Et l'auteur poursuit sa réflexion : "Si nous analysons cette attitude interrogative,
il faut bien admettre qu'elle comporte deux faces (...). Dans notre petite histoire,
si l'enfant ose insister dans ses questions, c'est parce qu'il a l'espérance naïve
que ses questions ne resteront pas sans réponse, pensant spontanément que les adultes
auxquels il s'adresse vont lui donner la réponse.
L'autre face de l'attitude interrogative est que le sens supposé n'est pas immédiatement
disponible. Si cette attitude interrogative est bien comme j'en fais l'hypothèse, le terreau
de la vie spirituelle, cela entraîne que la vie spirituelle s'instaure d'emblée sous le signe
du manque : le sens postulé n'est pas immédiatement disponible. Il faut chercher : c'est pourquoi
l'enfant demande".
A partir de cette histoire d'enfant et de son commentaire, l'auteur nous conduit au fondement
de la vie spirituelle. Celle-ci s'ébauche dans l'attitude interrogative, dans cet
"invariant du questionnement"
qui caractérise l'être homme.
Nul homme n'échappe à la nécessité de comprendre ce qu'il vit.
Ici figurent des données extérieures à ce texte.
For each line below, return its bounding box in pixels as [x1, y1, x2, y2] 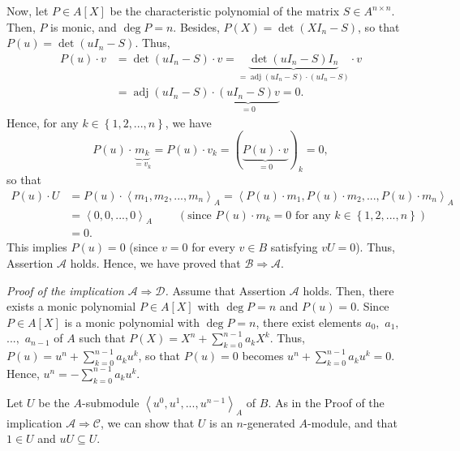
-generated [243, 414, 295, 431]
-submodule [81, 393, 140, 410]
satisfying [270, 238, 318, 256]
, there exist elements [256, 313, 362, 330]
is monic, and [50, 18, 117, 35]
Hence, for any [6, 114, 79, 131]
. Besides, [173, 18, 220, 35]
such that [79, 329, 126, 346]
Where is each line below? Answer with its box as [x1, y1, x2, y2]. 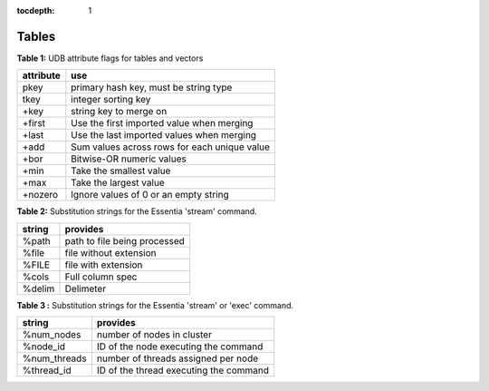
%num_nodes [22, 328, 81, 341]
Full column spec [64, 270, 138, 283]
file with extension [64, 259, 143, 271]
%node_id [22, 340, 66, 353]
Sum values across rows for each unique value [71, 141, 271, 153]
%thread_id [22, 364, 72, 376]
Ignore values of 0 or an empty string [71, 189, 230, 201]
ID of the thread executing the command [96, 364, 270, 376]
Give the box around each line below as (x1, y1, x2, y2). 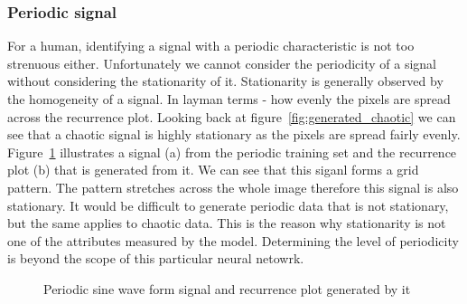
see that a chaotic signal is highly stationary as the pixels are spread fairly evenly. (7, 125, 461, 144)
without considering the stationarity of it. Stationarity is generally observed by (7, 71, 444, 90)
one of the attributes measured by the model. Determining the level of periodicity (7, 231, 459, 250)
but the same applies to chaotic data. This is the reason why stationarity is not (7, 214, 446, 233)
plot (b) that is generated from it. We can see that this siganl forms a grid (7, 160, 419, 179)
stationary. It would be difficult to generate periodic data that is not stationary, (7, 195, 449, 214)
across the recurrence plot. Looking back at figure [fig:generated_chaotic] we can (7, 107, 456, 126)
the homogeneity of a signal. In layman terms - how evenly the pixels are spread (7, 90, 451, 108)
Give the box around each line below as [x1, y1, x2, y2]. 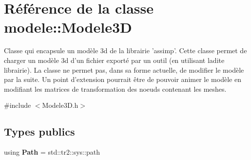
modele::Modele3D [4, 17, 132, 37]
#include [4, 100, 31, 110]
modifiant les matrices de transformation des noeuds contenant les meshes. [4, 83, 227, 94]
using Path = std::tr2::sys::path [4, 147, 100, 157]
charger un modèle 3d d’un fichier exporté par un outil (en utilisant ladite [4, 55, 225, 65]
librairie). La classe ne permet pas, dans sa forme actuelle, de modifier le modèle [4, 64, 244, 75]
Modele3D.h [42, 100, 78, 110]
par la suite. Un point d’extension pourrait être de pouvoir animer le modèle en [4, 74, 241, 84]
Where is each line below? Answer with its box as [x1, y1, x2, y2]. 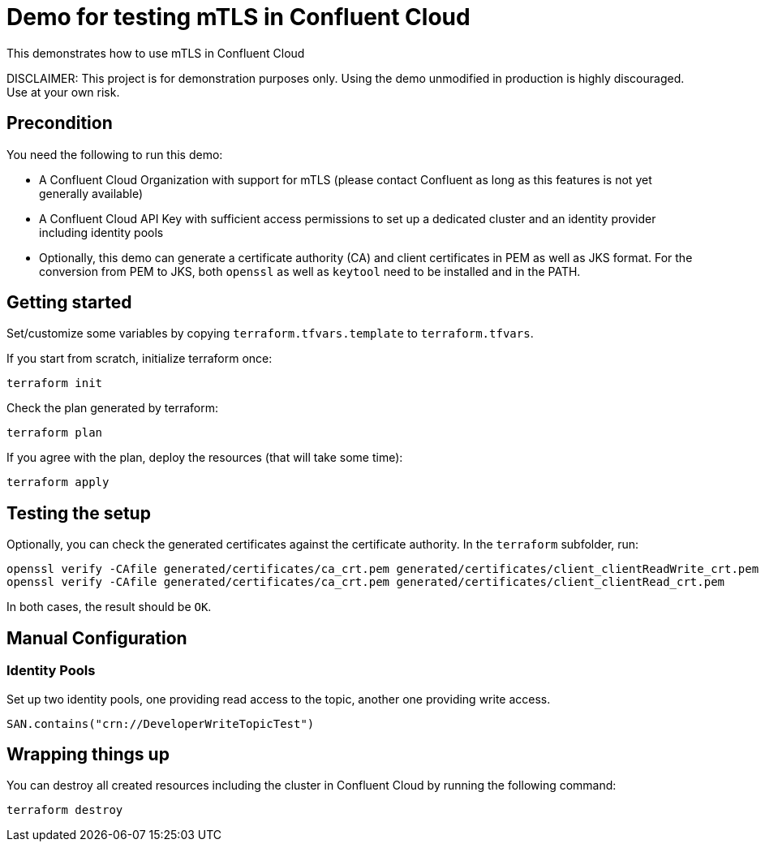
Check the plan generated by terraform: [6, 401, 218, 415]
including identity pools [39, 225, 164, 239]
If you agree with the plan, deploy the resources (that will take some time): [6, 450, 403, 465]
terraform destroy [6, 803, 123, 817]
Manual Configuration [6, 627, 187, 648]
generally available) [39, 186, 144, 200]
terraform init [6, 377, 103, 390]
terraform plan [6, 426, 103, 440]
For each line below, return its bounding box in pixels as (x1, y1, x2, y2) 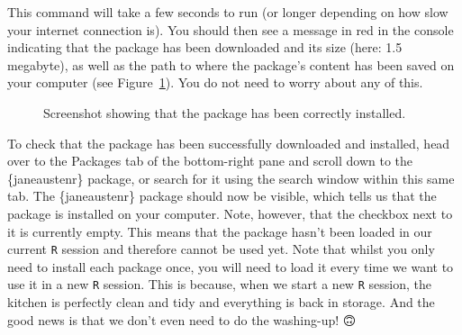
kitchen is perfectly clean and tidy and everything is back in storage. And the (7, 293, 435, 312)
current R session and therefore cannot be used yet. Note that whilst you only (7, 240, 435, 258)
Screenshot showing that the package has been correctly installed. (43, 103, 406, 122)
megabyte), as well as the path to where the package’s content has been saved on (7, 55, 455, 74)
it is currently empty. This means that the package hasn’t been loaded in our (7, 222, 432, 240)
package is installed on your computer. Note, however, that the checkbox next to (7, 204, 453, 222)
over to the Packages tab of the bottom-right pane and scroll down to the (7, 151, 413, 170)
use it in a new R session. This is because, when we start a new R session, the (7, 275, 431, 294)

Sans cesse les êtres humains s'interrogent : de l'enfant qui ne cesse pas d'interpeller les adultes sur le pourquoi de la présence des choses
et des êtres, au vieillard qui "ne demande qu'à partir" parce que sa "vie n'a plus de sens".
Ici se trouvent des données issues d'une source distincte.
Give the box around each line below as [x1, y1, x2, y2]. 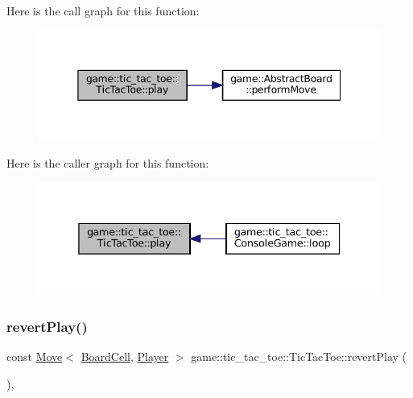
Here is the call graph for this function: [6, 2, 200, 19]
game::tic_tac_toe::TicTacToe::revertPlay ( [191, 347, 407, 364]
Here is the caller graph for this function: [6, 154, 209, 171]
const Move [6, 347, 63, 364]
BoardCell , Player [81, 347, 169, 364]
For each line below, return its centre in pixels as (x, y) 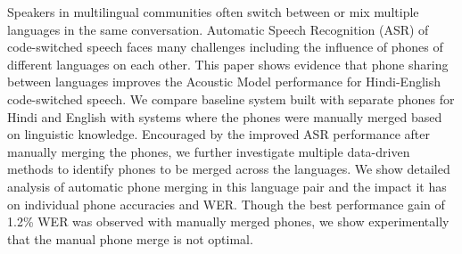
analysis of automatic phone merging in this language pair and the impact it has (227, 186)
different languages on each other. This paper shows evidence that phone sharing (228, 64)
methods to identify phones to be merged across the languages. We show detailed (229, 169)
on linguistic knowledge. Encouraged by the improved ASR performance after (219, 134)
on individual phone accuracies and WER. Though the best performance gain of (226, 204)
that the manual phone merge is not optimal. (130, 238)
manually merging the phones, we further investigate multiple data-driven (209, 151)
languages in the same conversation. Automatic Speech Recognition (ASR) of (218, 29)
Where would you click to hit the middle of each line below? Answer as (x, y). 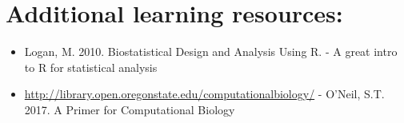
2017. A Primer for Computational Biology (130, 109)
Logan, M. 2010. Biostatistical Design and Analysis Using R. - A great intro (211, 52)
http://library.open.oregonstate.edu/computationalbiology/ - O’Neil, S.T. (204, 94)
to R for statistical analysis (91, 67)
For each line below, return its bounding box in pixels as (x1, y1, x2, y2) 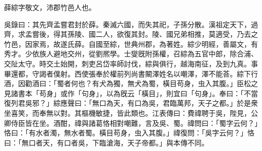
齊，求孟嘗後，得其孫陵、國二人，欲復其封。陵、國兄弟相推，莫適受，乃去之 (4, 29, 258, 39)
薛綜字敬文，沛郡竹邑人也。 (4, 2, 96, 12)
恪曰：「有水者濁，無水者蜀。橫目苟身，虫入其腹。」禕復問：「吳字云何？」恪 (4, 127, 254, 138)
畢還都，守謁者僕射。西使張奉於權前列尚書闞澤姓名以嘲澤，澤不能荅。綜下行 (4, 68, 258, 79)
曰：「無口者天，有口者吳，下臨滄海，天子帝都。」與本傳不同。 (4, 137, 209, 147)
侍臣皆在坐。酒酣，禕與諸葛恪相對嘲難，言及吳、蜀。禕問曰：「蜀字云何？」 (11, 117, 258, 128)
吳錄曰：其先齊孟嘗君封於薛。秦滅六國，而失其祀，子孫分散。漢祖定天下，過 (4, 19, 258, 29)
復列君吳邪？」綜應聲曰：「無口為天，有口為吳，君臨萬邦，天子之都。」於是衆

L'attitude interrogative, constitutive de l'être homme, apparaît bien comme le terreau de la
vie spirituelle et révélatrice de la volonté de sens qui l'habite.
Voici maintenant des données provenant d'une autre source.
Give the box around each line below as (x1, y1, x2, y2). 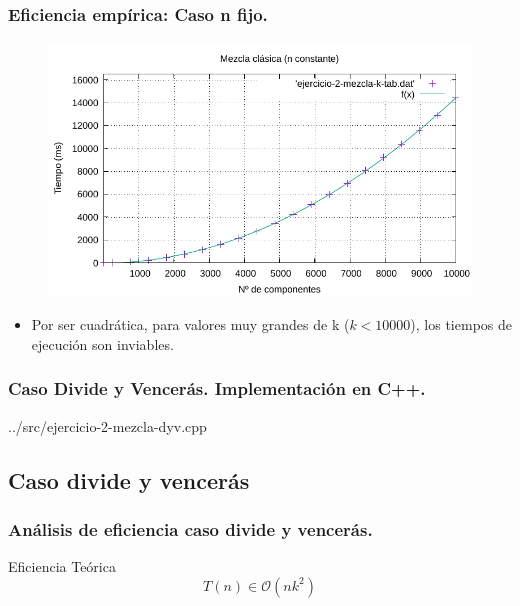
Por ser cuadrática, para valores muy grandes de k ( (31, 314, 350, 335)
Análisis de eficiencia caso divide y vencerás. (8, 516, 373, 541)
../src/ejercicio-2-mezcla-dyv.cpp (8, 415, 207, 436)
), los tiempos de (410, 314, 512, 335)
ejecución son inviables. (31, 333, 174, 354)
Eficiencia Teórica (8, 556, 116, 577)
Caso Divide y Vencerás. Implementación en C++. (8, 376, 426, 401)
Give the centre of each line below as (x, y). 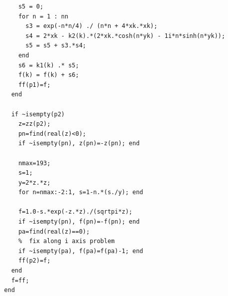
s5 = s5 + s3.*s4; (56, 46)
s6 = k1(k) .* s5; (49, 65)
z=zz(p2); (34, 124)
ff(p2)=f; (34, 261)
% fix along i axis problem (66, 241)
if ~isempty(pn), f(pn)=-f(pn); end (79, 222)
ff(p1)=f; (34, 85)
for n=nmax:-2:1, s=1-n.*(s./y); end (81, 192)
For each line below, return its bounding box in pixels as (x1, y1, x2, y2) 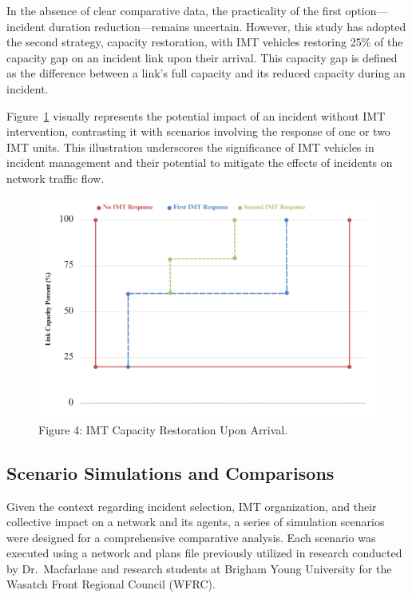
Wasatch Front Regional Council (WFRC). (6, 576, 216, 592)
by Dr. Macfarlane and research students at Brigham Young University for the (6, 560, 392, 576)
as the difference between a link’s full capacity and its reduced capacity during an (6, 65, 406, 81)
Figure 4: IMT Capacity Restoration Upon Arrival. (38, 421, 288, 438)
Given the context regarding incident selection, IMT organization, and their (6, 497, 377, 514)
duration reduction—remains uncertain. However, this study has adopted (49, 18, 406, 34)
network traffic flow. (6, 169, 105, 186)
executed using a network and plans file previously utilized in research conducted (6, 545, 402, 561)

Poursuivons notre quête par un auteur chrétien, Marcel Légaut qui s'exprime ainsi au sujet de
la vie spirituelle (2) "... Pour moi, la vie spirituelle commence au moment où chacun d'entre nous,
à son heure, découvre en lui des exigences qui lui sont propres et qui ne sont pas la conséquence
d'une doctrine, d'une idéologie, d'une discipline, d'une imitation. Quelque chose de beaucoup plus
personnel, singulier (...), on peut avoir une vie spirituelle sans être chrétien. On peut même avoir
une vie spirituelle sans croire en Dieu (...) c'est la conséquence d'une prise de conscience".
Cette expérience "d'exigences intérieures qui montent en nous" est aussi celle d'un auteur comme
Vaclav Havel. Il l'explique à partir d'un évènement de la vie ordinaire. Il monte de nuit dans un tram.
Personne n'est là pour vérifier s'il paiera le prix de son transport puisque le règlement se fait
auprès d'un automate.
Et pourtant Havel se sent poussé à jeter sa pièce. Pourquoi agir de la sorte ? Qui parle en lui ?
"C'est, écrit Havel, le dialogue de mon "moi" en tant que sujet de ma liberté (...) avec quelque
chose qui est hors de mon "moi", qui en est séparé et ne lui est pas identique" (3).
Pour parler de vie spirituelle, il est donc nécessaire, me semble-t-il, de tenir ensemble ce qui
en fait le fondement - l'invariant du questionnement - qui est lui-même révélateur de la volonté
de sens qui habite l'homme avec la manière dont chacun répond personnellement et librement à la
question que lui pose l'existence.
Il s'agit d'ailleurs moins de se demander ce que l'on peut attendre et espérer de la vie mais
bien plutôt de savoir ce que la vie attend de nous.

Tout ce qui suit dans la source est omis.